RECORDS FOR THIS EXERCISE:
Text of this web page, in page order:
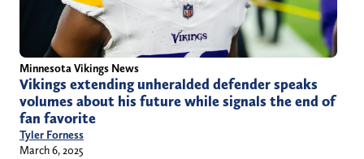
Minnesota Vikings News
Vikings extending unheralded defender speaks
volumes about his future while signals the end of
fan favorite
Tyler Forness
March 6, 2025
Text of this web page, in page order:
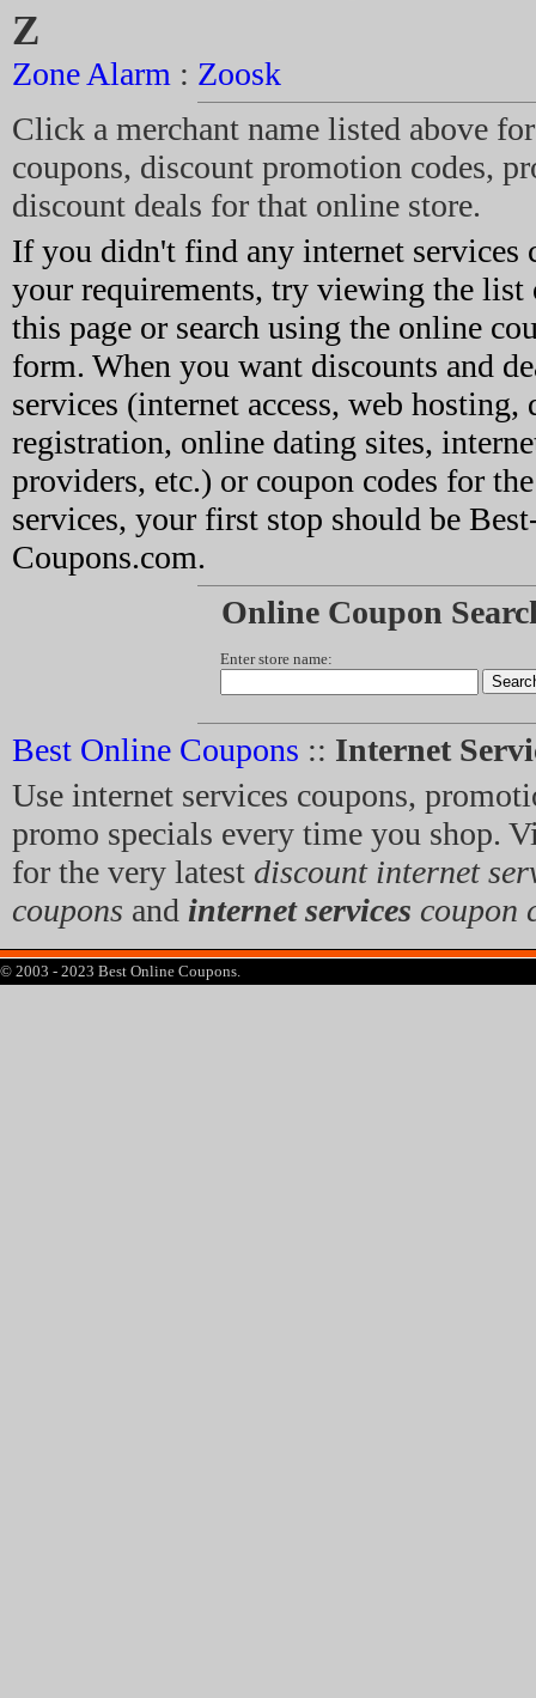
Z
Zone Alarm : Zoosk
Click a merchant name listed above
coupons, discount promotion codes,
discount deals for that online store.
If you didn't find any internet services
your requirements, try viewing the list
this page or search using the online
form. When you want discounts and
services (internet access, web hosting,
registration, online dating sites,
providers, etc.) or coupon codes for
services, your first stop should be
Coupons.com.
Online Coupon
Enter store name:
Best Online Coupons :: Internet
Use internet services coupons,
promo specials every time you shop.
for the very latest discount internet
coupons and internet services coupon
© 2003 - 2023 Best Online Coupons.
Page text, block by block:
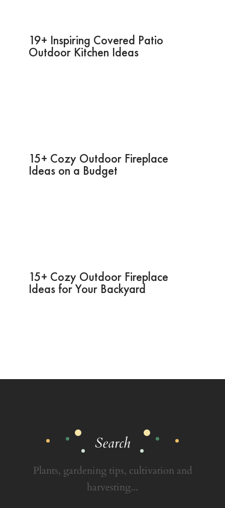
19+ Inspiring Covered Patio
Outdoor Kitchen Ideas
15+ Cozy Outdoor Fireplace
Ideas on a Budget
15+ Cozy Outdoor Fireplace
Ideas for Your Backyard
Search
Plants, gardening tips, cultivation and
harvesting...
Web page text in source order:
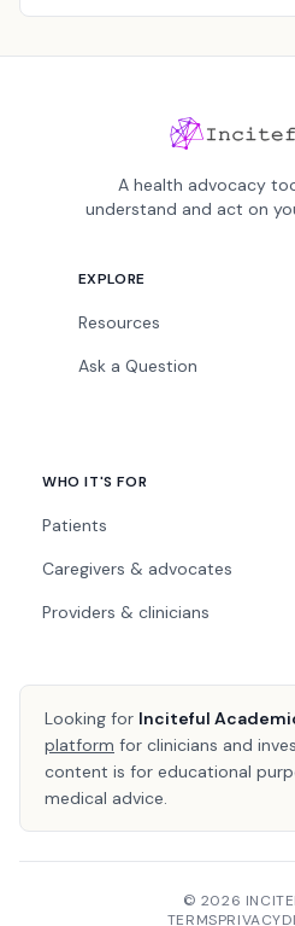
A health advocacy
understand and act on
EXPLORE
Resources
Ask a Question
WHO IT'S FOR
Patients
Caregivers & advocates
Providers & clinicians
Looking for Inciteful
platform for clinicians and
content is for educational
medical advice.
© 2026
TERMSPRIVACY
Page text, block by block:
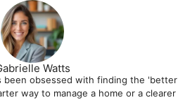
Watts
been obsessed with finding the 'better
way to manage a home or a clearer
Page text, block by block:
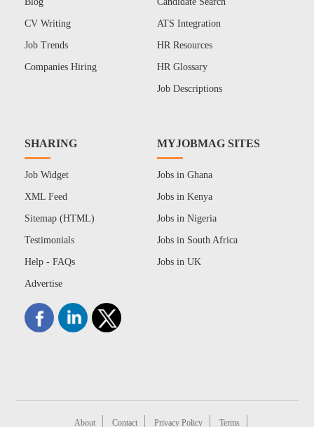
CV Writing
Job Trends
Companies Hiring
ATS Integration
HR Resources
HR Glossary
Job Descriptions
SHARING
Job Widget
XML Feed
Sitemap (HTML)
Testimonials
Help - FAQs
Advertise
MYJOBMAG SITES
Jobs in Ghana
Jobs in Kenya
Jobs in Nigeria
Jobs in South Africa
Jobs in UK
About Contact Privacy Policy Terms
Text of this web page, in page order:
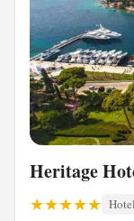
Heritage
Hotel

TASK BRIEF: Only a number is wanted here: how many lines in the entries contain the word "clinicians"?

ANSWER BELOW: 2